2) Infrastructure projects and public/private partnerships. Where will he get the funding? I know Kibaki is going the route of international sovereign bonds to finance infrastructure projects, what is Raila's preference? Also what are his views in regards to the potential of inflation, deteriorating balance of payments and destabilization in the domestic financial markets especially if government once again CROWDS OUT the domestic private sector especially struggling SMEs.
3) POVERTY ALLEVIATION: Welfare state or robust domestic private sector? Raila seems to lean towards establishing a welfare state, what are his views on the impact this will have on productivity, resource and capital efficiency that are all vital ingredients for a growing domestic private sector?
4) CORRUPTION: How will he reconcile the fact that both his vice president and Prime Minister designate are tainted with corrupt business and political dealings plus have a demonstrable track record of lack of integrity, principles and outright professional incompetence?
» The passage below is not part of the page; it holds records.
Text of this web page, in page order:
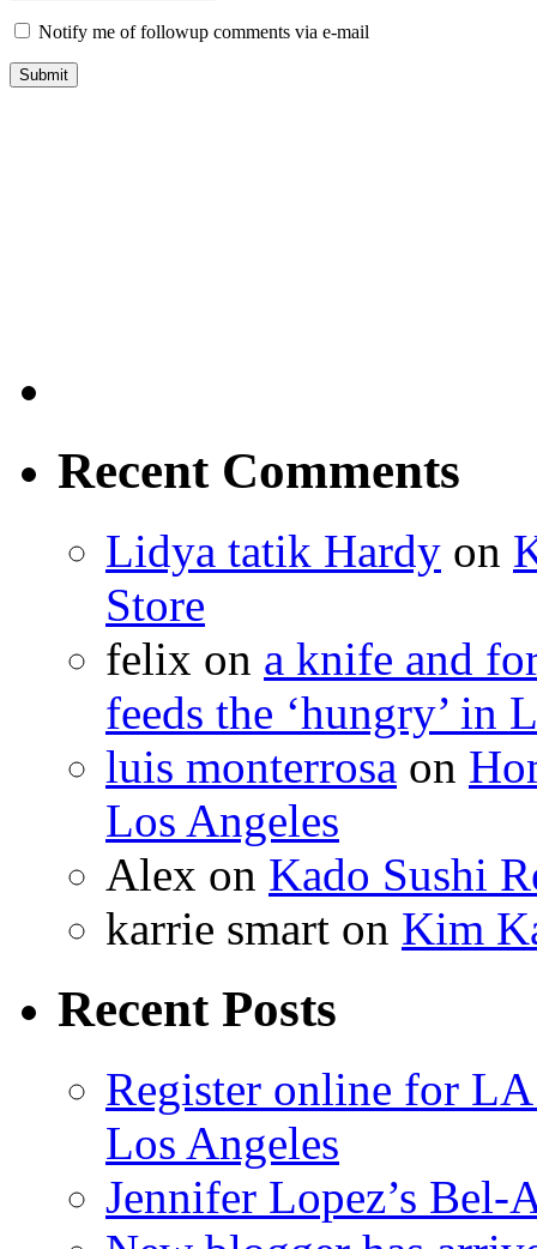
Notify me of followup comments via e-mail
Recent Comments
Lidya tatik Hardy on
Store
felix on a knife and
feeds the ‘hungry’ in
luis monterrosa on
Los Angeles
Alex on Kado Sushi
karrie smart on Kim
Recent Posts
Register online for
Los Angeles
Jennifer Lopez’s
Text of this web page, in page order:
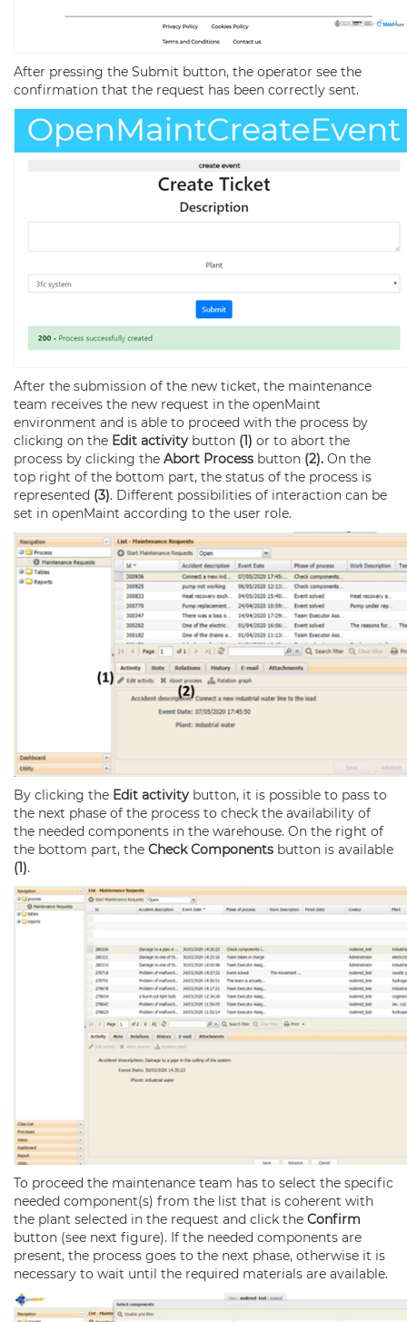
After pressing the Submit button, the operator see the
confirmation that the request has been correctly sent.
After the submission of the new ticket, the maintenance
team receives the new request in the openMaint
environment and is able to proceed with the process by
clicking on the Edit activity button (1) or to abort the
process by clicking the Abort Process button (2). On the
top right of the bottom part, the status of the process is
represented (3). Different possibilities of interaction can be
set in openMaint according to the user role.
By clicking the Edit activity button, it is possible to pass to
the next phase of the process to check the availability of
the needed components in the warehouse. On the right of
the bottom part, the Check Components button is available
(1).
To proceed the maintenance team has to select the specific
needed component(s) from the list that is coherent with
the plant selected in the request and click the Confirm
button (see next figure). If the needed components are
present, the process goes to the next phase, otherwise it is
necessary to wait until the required materials are available.
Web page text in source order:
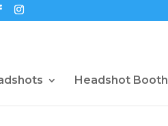
Headshot Booth
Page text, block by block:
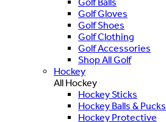
Golf Gloves
Golf Shoes
Golf Clothing
Golf Accessories
Shop All Golf
Hockey
All Hockey
Hockey Sticks
Hockey Balls & Pucks
Hockey Protective
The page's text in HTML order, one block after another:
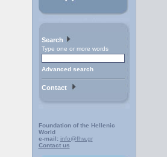
Search
Type one or more words
Advanced search
Contact
Foundation of the Hellenic
World
e-mail: info@fhw.gr
Contact us
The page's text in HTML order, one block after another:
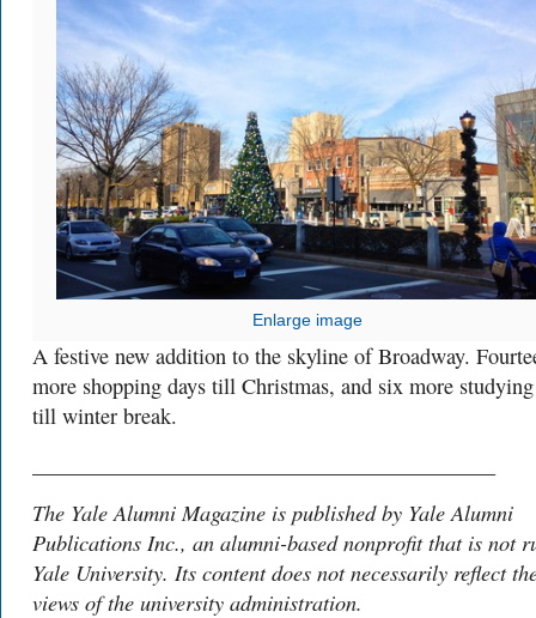
Enlarge image
A festive new addition to the skyline of Broadway.
more shopping days till Christmas, and six more
till winter break.
The Yale Alumni Magazine is published by Yale Alumni
Publications Inc., an alumni-based nonprofit that is not
Yale University. Its content does not necessarily reflect
views of the university administration.
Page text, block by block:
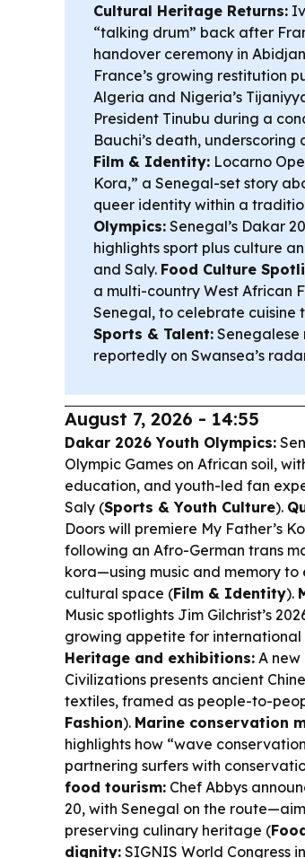
Cultural Heritage Returns:
“talking drum” back after
handover ceremony in
France’s growing restitution
Algeria and Nigeria’s
President Tinubu during a
Bauchi’s death,
Film & Identity: Locarno
Kora,” a Senegal-set story
queer identity within a
Olympics: Senegal’s Dakar
highlights sport plus culture
and Saly. Food Culture
a multi-country West African
Senegal, to celebrate
Sports & Talent: Senegalese
reportedly on Swansea’s
August 7, 2026 - 14:55
Dakar 2026 Youth Olympics:
Olympic Games on African soil,
education, and youth-led fan
Saly (Sports & Youth Culture).
Doors will premiere My Father’s
following an Afro-German trans
kora—using music and memory to
cultural space (Film & Identity).
Music spotlights Jim Gilchrist’s
growing appetite for international
Heritage and exhibitions: A
Civilizations presents ancient
textiles, framed as people-to-
Fashion). Marine conservation
highlights how “wave
partnering surfers with
food tourism: Chef Abbys
20, with Senegal on the
preserving culinary heritage (
dignity: SIGNIS World Congress
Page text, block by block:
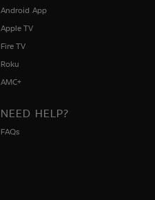
Android App
Apple TV
Fire TV
Roku
AMC+
NEED HELP?
FAQs
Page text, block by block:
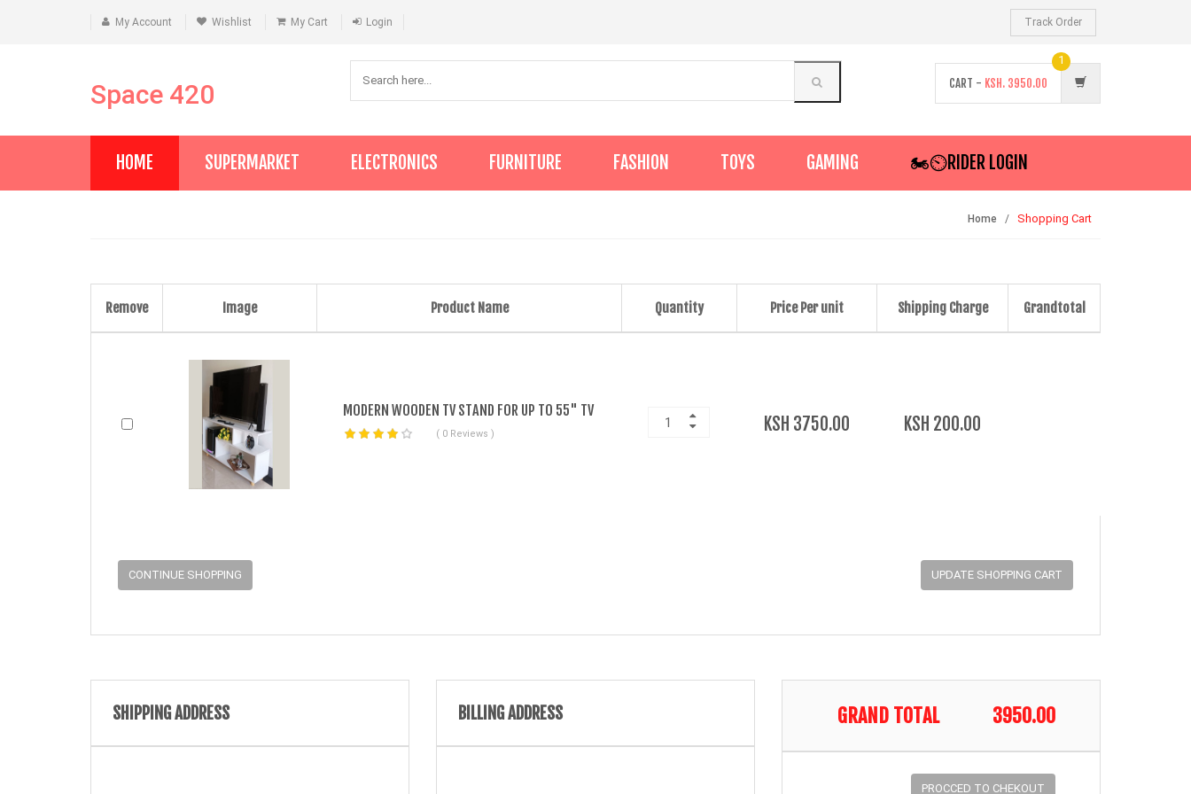
My Account Wishlist My Cart Login Track Order
Space 420 CART - KSH. 3950.00
1
HOME SUPERMARKET ELECTRONICS FURNITURE FASHION TOYS GAMING 🏍️⏲RIDER LOGIN
Home Shopping Cart
Remove Image Product Name Quantity Price Per unit Shipping Charge Grandtotal
CONTINUE SHOPPING
MODERN WOODEN TV STAND FOR UP TO 55" TV
( 0 Reviews ) KSH 3750.00 KSH 200.00
SHIPPING ADDRESS BILLING ADDRESS GRAND TOTAL 3950.00
PROCCED TO CHEKOUT
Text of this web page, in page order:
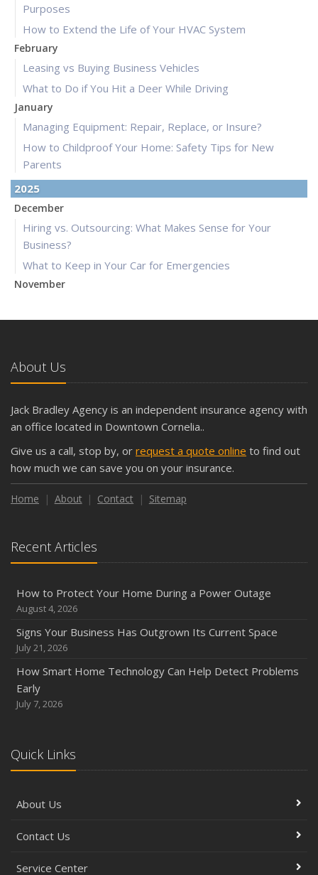
Purposes
How to Extend the Life of Your HVAC System
February
Leasing vs Buying Business Vehicles
What to Do if You Hit a Deer While Driving
January
Managing Equipment: Repair, Replace, or Insure?
How to Childproof Your Home: Safety Tips for New
Parents
2025
December
Hiring vs. Outsourcing: What Makes Sense for Your
Business?
What to Keep in Your Car for Emergencies
November
and Slow Times
October
The Business Benefits of Safety Training for Employees
Shutoffs
Keeping Your Commercial Property Prepared for Severe
Weather
How to Insure a Travel Trailer or Camper for the Off-
Phishing Emails, Ransomware, and Liability: A Business
Owner’s Cyber Checklist
Six Overlooked Items You Should Add to Your Home
Inventory
How to Prepare Your Business for a Natural Disaster
Between
June
Insurance Tips for First-Time Homebuyers
May
Costly Claims
What to Check Before Letting Your Teen Drive the Family
April
About Us
Jack Bradley Agency is an independent insurance agency with
an office located in Downtown Cornelia..
Give us a call, stop by, or request a quote online to find out
how much we can save you on your insurance.
Home About Contact Sitemap
Recent Articles
How to Protect Your Home During a Power Outage
August 4, 2026
Signs Your Business Has Outgrown Its Current Space
July 21, 2026
How Smart Home Technology Can Help Detect Problems
Early
July 7, 2026
Quick Links
About Us
Contact Us
Service Center
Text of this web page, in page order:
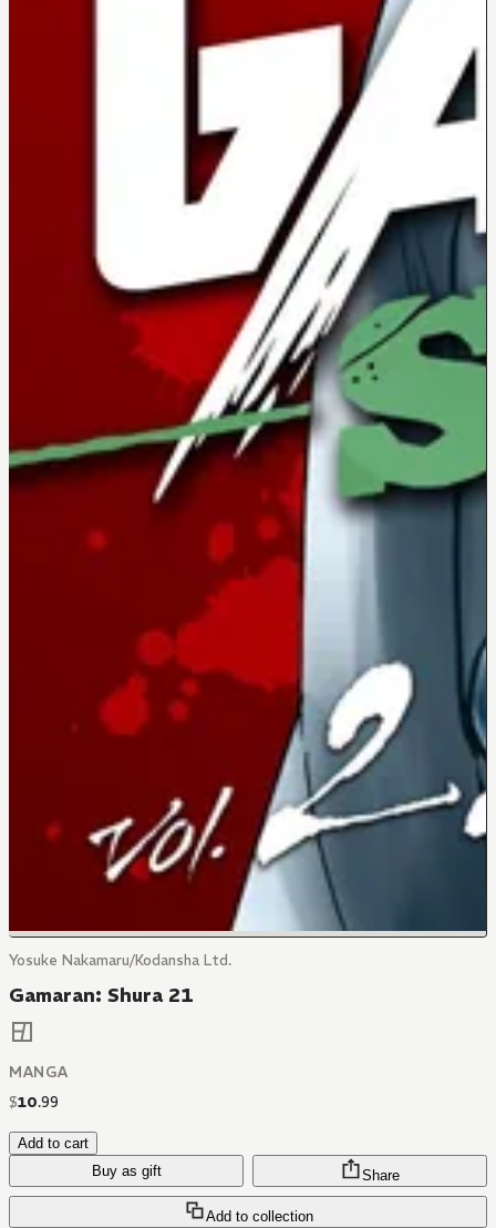
Yosuke Nakamaru/Kodansha Ltd.
Gamaran: Shura 21
MANGA
$10.99
Add to cart
Buy as gift
Add to collection
Share
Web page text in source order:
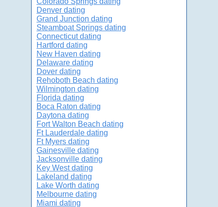
Denver dating
Grand Junction dating
Steamboat Springs dating
Connecticut dating
Hartford dating
New Haven dating
Delaware dating
Dover dating
Rehoboth Beach dating
Wilmington dating
Florida dating
Boca Raton dating
Daytona dating
Fort Walton Beach dating
Ft Lauderdale dating
Ft Myers dating
Gainesville dating
Jacksonville dating
Key West dating
Lakeland dating
Lake Worth dating
Melbourne dating
Miami dating
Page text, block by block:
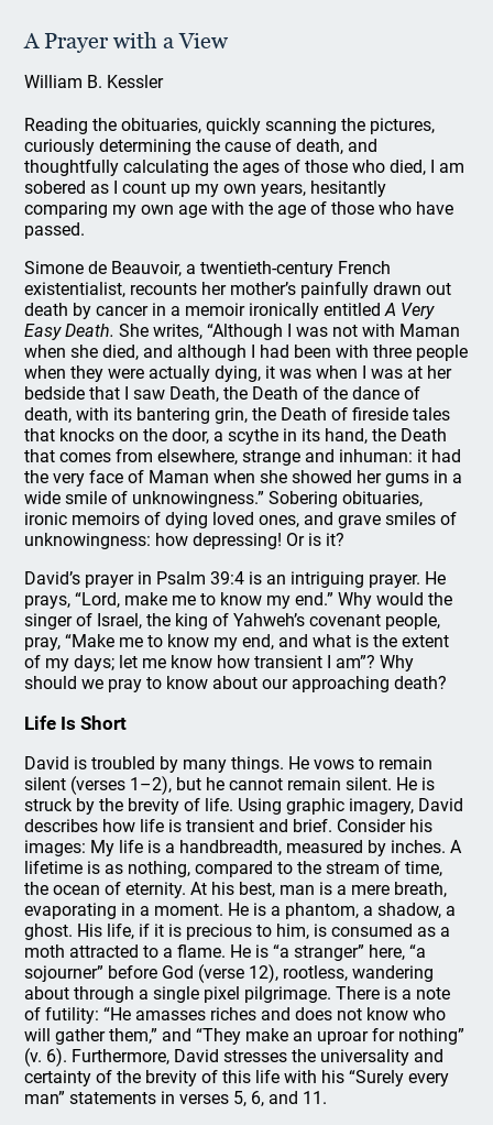
A Prayer with a View
William B. Kessler
Reading the obituaries, quickly scanning the pictures,
curiously determining the cause of death, and
thoughtfully calculating the ages of those who died, I am
sobered as I count up my own years, hesitantly
comparing my own age with the age of those who have
passed.
Simone de Beauvoir, a twentieth-century French
existentialist, recounts her mother’s painfully drawn out
death by cancer in a memoir ironically entitledA Very
Easy Death. She writes, “Although I was not with Maman
when she died, and although I had been with three people
when they were actually dying, it was when I was at her
bedside that I saw Death, the Death of the dance of
death, with its bantering grin, the Death of fireside tales
that knocks on the door, a scythe in its hand, the Death
that comes from elsewhere, strange and inhuman: it had
the very face of Maman when she showed her gums in a
wide smile of unknowingness.” Sobering obituaries,
ironic memoirs of dying loved ones, and grave smiles of
unknowingness: how depressing! Or is it?
David’s prayer in Psalm 39:4 is an intriguing prayer. He
prays, “Lord, make me to know my end.” Why would the
singer of Israel, the king of Yahweh’s covenant people,
pray, “Make me to know my end, and what is the extent
of my days; let me know how transient I am”? Why
should we pray to know about our approaching death?
Life Is Short
David is troubled by many things. He vows to remain
silent (verses 1–2), but he cannot remain silent. He is
struck by the brevity of life. Using graphic imagery, David
describes how life is transient and brief. Consider his
images: My life is a handbreadth, measured by inches. A
lifetime is as nothing, compared to the stream of time,
the ocean of eternity. At his best, man is a mere breath,
evaporating in a moment. He is a phantom, a shadow, a
ghost. His life, if it is precious to him, is consumed as a
moth attracted to a flame. He is “a stranger” here, “a
sojourner” before God (verse 12), rootless, wandering
about through a single pixel pilgrimage. There is a note
of futility: “He amasses riches and does not know who
will gather them,” and “They make an uproar for nothing”
(v. 6). Furthermore, David stresses the universality and
certainty of the brevity of this life with his “Surely every
man” statements in verses 5, 6, and 11.
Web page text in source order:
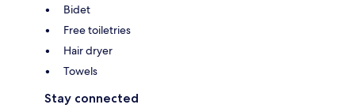
Bidet
Free toiletries
Hair dryer
Towels
Stay connected
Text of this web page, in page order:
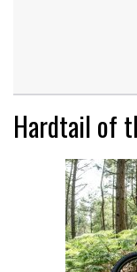
Hardtail of
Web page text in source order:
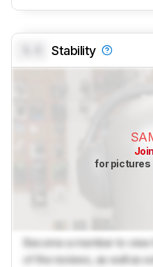
Stability
for pictures
Become a member to
of the reviews, as well as
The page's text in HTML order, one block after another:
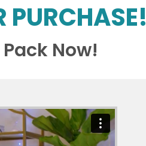
PURCHASE!
Now!
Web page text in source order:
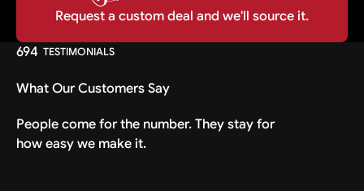
Request a custom deal and we'll source it.
694 TESTIMONIALS
What Our Customers Say
People come for the number. They stay for
how easy we make it.
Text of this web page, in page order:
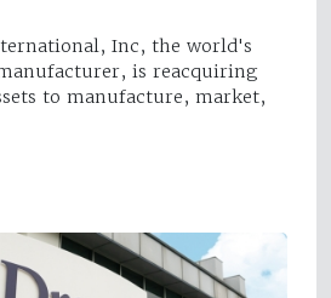
Inc, the world's
is reacquiring
to manufacture, market,
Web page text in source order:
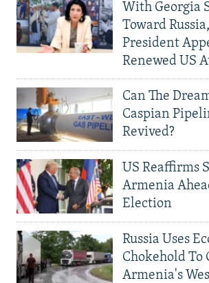
With Georgia
Toward
President
Renewed US
Can The
Caspian
Revived?
US Reaffirms
Armenia
Election
Russia Uses
Chokehold To
Armenia's
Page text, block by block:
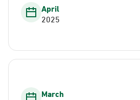
April
2025
March
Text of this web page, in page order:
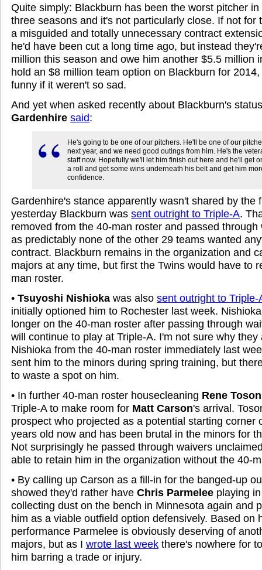
Quite simply: Blackburn has been the worst pitcher
three seasons and it's not particularly close. If not for
a misguided and totally unnecessary contract
he'd have been cut a long time ago, but instead
million this season and owe him another $5.5 million
hold an $8 million team option on Blackburn for
funny if it weren't so sad.
And yet when asked recently about Blackburn's
Gardenhire said:
He's going to be one of our pitchers. He'll be one of our
next year, and we need good outings from him. He's the
staff now. Hopefully we'll let him finish out here and he'll get
a roll and get some wins underneath his belt and get him
confidence.
Gardenhire's stance apparently wasn't shared by the
yesterday Blackburn was sent outright to Triple-A.
removed from the 40-man roster and passed
as predictably none of the other 29 teams wanted
contract. Blackburn remains in the organization and
majors at any time, but first the Twins would have to
man roster.
• Tsuyoshi Nishioka was also sent outright to Triple-
initially optioned him to Rochester last week.
longer on the 40-man roster after passing through
will continue to play at Triple-A. I'm not sure why they
Nishioka from the 40-man roster immediately last
sent him to the minors during spring training, but
to waste a spot on him.
• In further 40-man roster housecleaning Rene
Triple-A to make room for Matt Carson's arrival.
prospect who projected as a potential starting corner
years old now and has been brutal in the minors for
Not surprisingly he passed through waivers
able to retain him in the organization without the 40-
• By calling up Carson as a fill-in for the banged-up
showed they'd rather have Chris Parmelee playing
collecting dust on the bench in Minnesota again and
him as a viable outfield option defensively. Based on
performance Parmelee is obviously deserving of
majors, but as I wrote last week there's nowhere for
him barring a trade or injury.

Kibaki is a disappointment but many Kenyans are intelligent and savvy enough to know that social, political and economic well being comes at CONSIDERABLE cost with a lot of sacrifices and compromises. The Government cannot 'solve' wananchi's problems at best it can facilitate through sound economic and public policy the environment for wealth to be created and expanded. I would like to hear Raila's position on where he thinks THESE COMPROMISES AND SACRIFICES WILL OCCUR, AND HOW HE WILL PRIORITIZE THOSE TOUGH DECISIONS.